### [TO DO]
Without including any pictures, reproduce all the lines below word for word.

DATA EXTRACT START

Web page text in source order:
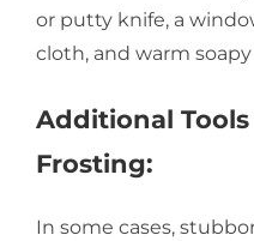
or putty knife, a
cloth, and warm
Additional
Frosting:
In some cases,
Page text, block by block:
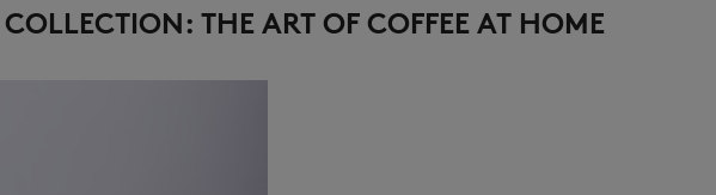
THE ART OF COFFEE AT HOME
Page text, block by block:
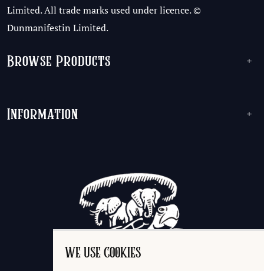
WE USE COOKIES
Limited. All trade marks used under licence. ©
Dunmanifestin Limited.
Browse Products +
Information +
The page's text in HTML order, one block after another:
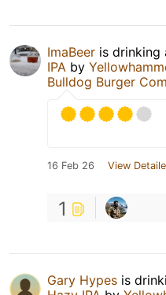
ImaBeer is drinking
IPA by
Bulldog Burger
16 Feb 26 View
1
Gary Hypes is
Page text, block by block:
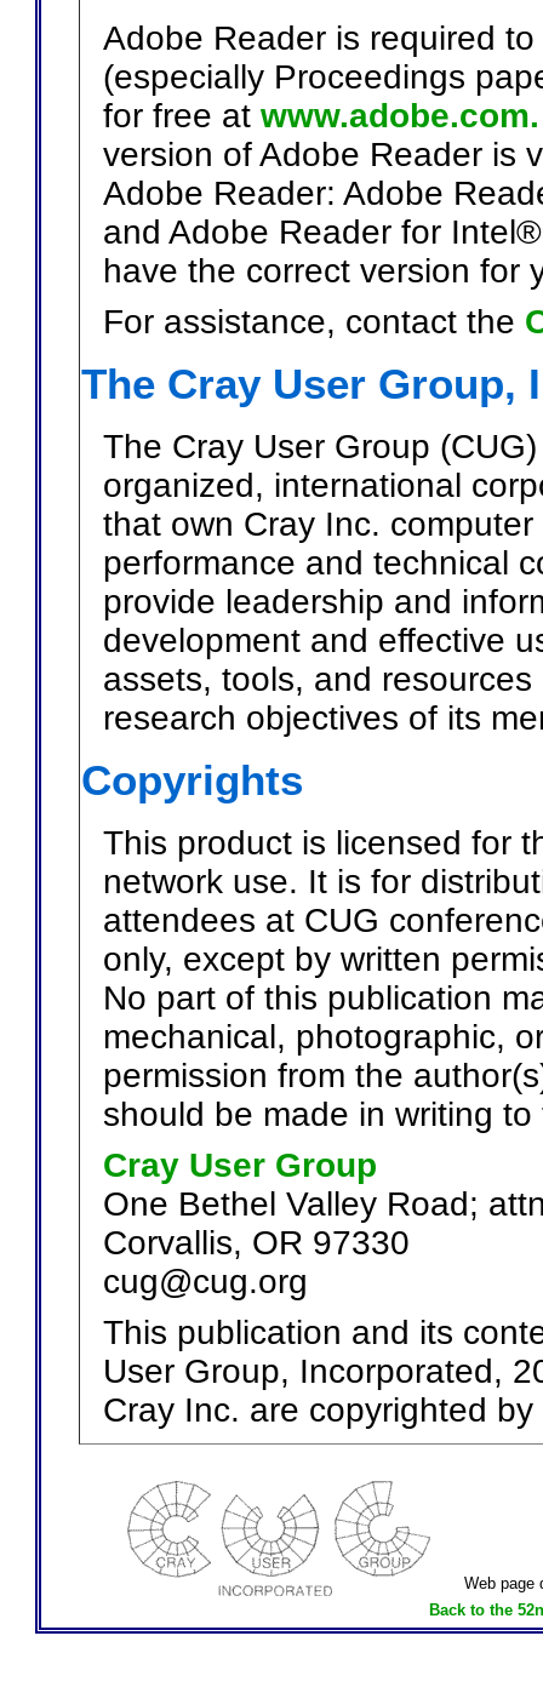
Adobe Reader is required
(especially Proceedings
for free at www.adobe.com.
version of Adobe Reader is
Adobe Reader: Adobe
and Adobe Reader for
have the correct version for
For assistance, contact the
The Cray User Group,
The Cray User Group
organized, international
that own Cray Inc.
performance and technical
provide leadership and
development and effective
assets, tools, and
research objectives of its
Copyrights
This product is licensed for
network use. It is for
attendees at CUG
only, except by written
No part of this publication
mechanical, photographic,
permission from the
should be made in writing
Cray User Group
One Bethel Valley Road;
Corvallis, OR 97330
cug@cug.org
This publication and its
User Group, Incorporated,
Cray Inc. are copyrighted
Web page
Back to the
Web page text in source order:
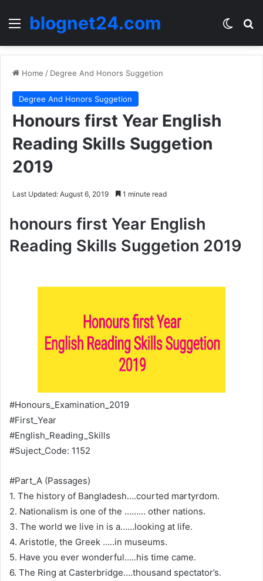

DATA EXTRACT END

### [EXERCISE OUTPUT]
Web page text in source order:
or putty knife, a
cloth, and warm
Additional
Frosting:
In some cases,
Page text, block by block:
THE ART OF COFFEE AT HOME
Page text, block by block:
WE USE COOKIES
Limited. All trade marks used under licence. ©
Dunmanifestin Limited.
Browse Products +
Information +
The page's text in HTML order, one block after another:
ImaBeer is drinking
IPA by
Bulldog Burger
16 Feb 26 View
1
Gary Hypes is
Page text, block by block:
Adobe Reader is required
(especially Proceedings
for free at www.adobe.com.
version of Adobe Reader is
Adobe Reader: Adobe
and Adobe Reader for
have the correct version for
For assistance, contact the
The Cray User Group,
The Cray User Group
organized, international
that own Cray Inc.
performance and technical
provide leadership and
development and effective
assets, tools, and
research objectives of its
Copyrights
This product is licensed for
network use. It is for
attendees at CUG
only, except by written
No part of this publication
mechanical, photographic,
permission from the
should be made in writing
Cray User Group
One Bethel Valley Road;
Corvallis, OR 97330
cug@cug.org
This publication and its
User Group, Incorporated,
Cray Inc. are copyrighted
Web page
Back to the
Web page text in source order:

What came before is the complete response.